Large Language Models - An introduction
Next token prediction task NLP Vs LLM
NLP was created to predict the next token given the previous tokens. This is the task that LLMs are trained on as well. But NLPs are designed for specific tasks like language translations. They are specific.
LLM - they can perform wide range of tasks with the same model.
Language models explained briefly -
Size scaling law
since 1950s what has happened consistently is that size of language model has increased a lot. Size scaling law says, as we increase the parameters of the model, the performance of the model increases. Open AI broke the barrier.
Model | Parameters | Data |
---|---|---|
GPT 2 | 1.5 Billion | 2018 |
GPT 3 | 175 Billion | 2020 |
GPT 4o | 1 Trillion | 2024 |
Emergent properties
when the size of LLMs becomes greater than a certain number, there is a takeoff point, the language model starts to show something new altogether. Who knows what new learning it will do!
Emergent property is something that is on task level only!
We do not know where semantic property came up. There is a step where we create semantic explicitly when we do embeddings in RAGs.
But, as a part of training, and fine tuning this happens by itself.
Andrej Karpathy - why so many parameters? Explainability
We need large parameters, as we are learning a language. Although it is a big thing, there is only a small portion that is being used. Also the parameters and neurons and the layers that are used depend on the tasks that are being done by the LLMs.
The following research paper explains the same - causal mediation analysis Here is the Notebooklm podcast explaining the paper.
Stages in Building SLM from scratch - 5-6 year old kids specific learning
Fewshot learning - learning from scratch.
GPT3 paper showed that with just pre-training and not fine tuning, and instead using few prompts of questions and answers during the inference stage, one can achieve fairly decent results.
Fewshot learning is a way of training the model once it is already deployed and released for inference. While duing inference, few shots are given to the model in the form of questions and answers, that the model has not seen before. This is a way of training the model on fly. Note that there are no changes in the parameters. It is just making the LLM learn on the fly by itself, without changing any architecture or parameters.
Oneshot learning -
Oneshot learning is where the model is already trained from beginning, before inferencing stage. It might be during pre-training, fine tuning or for that matter using an additional embedding in the form of RAG.
Stage 1 - Data preparation and sampling
A sample code for data generation process from Stanford Alpaca Labs
Tiny stories
With only 10M parameters, Tiny Stories Research paper shows that it can help language speaking for small children.
Stage 1.1 - Tokenization
Attention mechanism
Attention is what you need paper explains
Stage 2 - Pre-training
Auto-regressive learning or Self Learning
GPUs allocation. 5 days. comes under the category of self-supervised learning. It is in-between supervised and unsupervised learning.

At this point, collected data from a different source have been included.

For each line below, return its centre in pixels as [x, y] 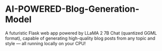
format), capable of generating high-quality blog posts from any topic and [80, 38]
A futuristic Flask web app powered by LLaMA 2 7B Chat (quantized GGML [81, 33]
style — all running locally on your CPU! [45, 43]
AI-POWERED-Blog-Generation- [72, 9]
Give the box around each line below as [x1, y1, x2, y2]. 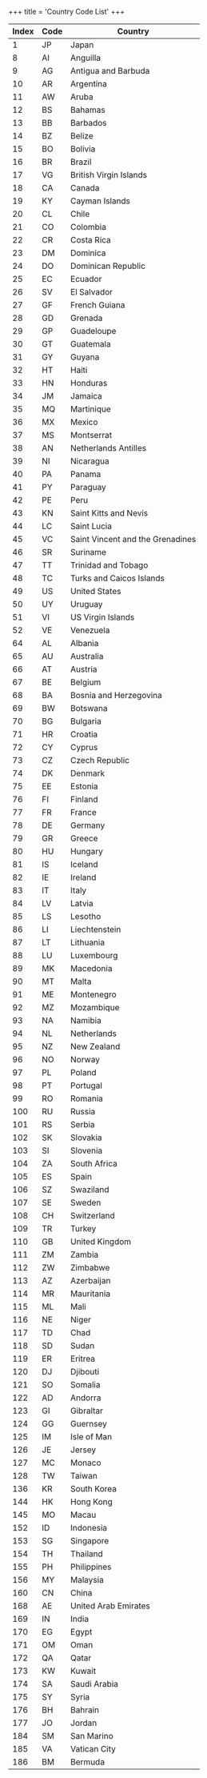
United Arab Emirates [70, 1600, 150, 1611]
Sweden [70, 1197, 102, 1208]
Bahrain [70, 1704, 100, 1716]
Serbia [70, 1119, 95, 1130]
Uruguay [70, 599, 103, 609]
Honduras [70, 378, 108, 388]
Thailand [70, 1548, 104, 1559]
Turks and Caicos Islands [70, 572, 165, 584]
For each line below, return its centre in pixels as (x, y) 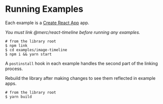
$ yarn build (19, 97)
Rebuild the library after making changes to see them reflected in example (80, 78)
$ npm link (16, 45)
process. (14, 69)
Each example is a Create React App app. (47, 23)
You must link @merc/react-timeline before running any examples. (73, 32)
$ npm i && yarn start (28, 54)
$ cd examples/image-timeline (36, 50)
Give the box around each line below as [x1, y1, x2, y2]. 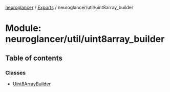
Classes [5, 69, 26, 76]
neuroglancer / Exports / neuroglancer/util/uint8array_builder [5, 5, 134, 10]
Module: [5, 23, 41, 34]
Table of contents [5, 53, 62, 62]
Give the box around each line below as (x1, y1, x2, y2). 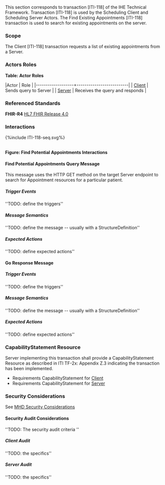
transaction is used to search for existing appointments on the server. (5, 20, 147, 26)
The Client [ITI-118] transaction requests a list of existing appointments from (5, 44, 160, 50)
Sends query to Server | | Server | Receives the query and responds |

Say dataset is = “Every effort moves you forward. Today I am learning about AI”
1st token = Every.
Batch No | Input | Output |
---|---|---|
1 | Every | effort |
2 | Every effort | moves |
3 | Every effort moves | you |
4 | Every effort moves you | forward |
5 | Every effort moves you forward | . |
In supervised learning, we provide the input and output pairs. But in LLMs, both input and output pairs are in the same data. In a sense you are exploiting the structure of the paragraph itself to generate the input-output pairs. These pairs are created by the LLM itself. It is also known as Auto-regressive learning.
Labels are created by the models directly which is hardcoded - n-gram token at a time.
Embeddings
Stage 3 - Fine-tuning
A sample code to fine tune from Stanford Alpaca Labs
In the fine tuning stage labels of inputs and outputs are explicitly provided to the model. The architecture remains the same.
Stage 4 - Testing
A sample code to get the parameters from the model trained and tuned - Stanford Alpaca
- Human as a judge - Focused user group
- LLM as a judge - Test using an LLM itself. Use a matured LLM as a judge. Evaluate the responses using prompts. Create metrics.
- Metrics
- age appropriateness
- grammar
- choice of stories
- creativity
- Human testers / annotaters Lex Friedman podcast of Anthropic CEO
- Pass the question and answers in the papeline to Fine tuning again. And continue.
Nature of LLMs
LLMs actually understands the meaning. Not only form. This semantic understanding is caused due to self learning that happens with fine tuning, training, and also few shot prompting.
Distillation
We start with a small model. Then we bring in a bigger LLM. We take the learnings from the bigger LLM, and use that to fine tune the small model. We distill the knowledge from the bigger model to the smaller model. This is what Deepseek did. They trained on 673B parameters. Then they distilled this with smaller models.
Mixture of expert (MOE)
It is related to architecture. Transformer is a feed forward neural network. It is a stack of layers. We create different neural networks, each specialized in specific tasks. They are selected turned on and off. We can have MOE multi-agents as well.
Deepseek
It uses RL and not much of the supervised leanring is used. RL is highly compute intensive. Here are few low cost examples of training an LLM.
Stanford Alpaca has the code base for fine tuning and training.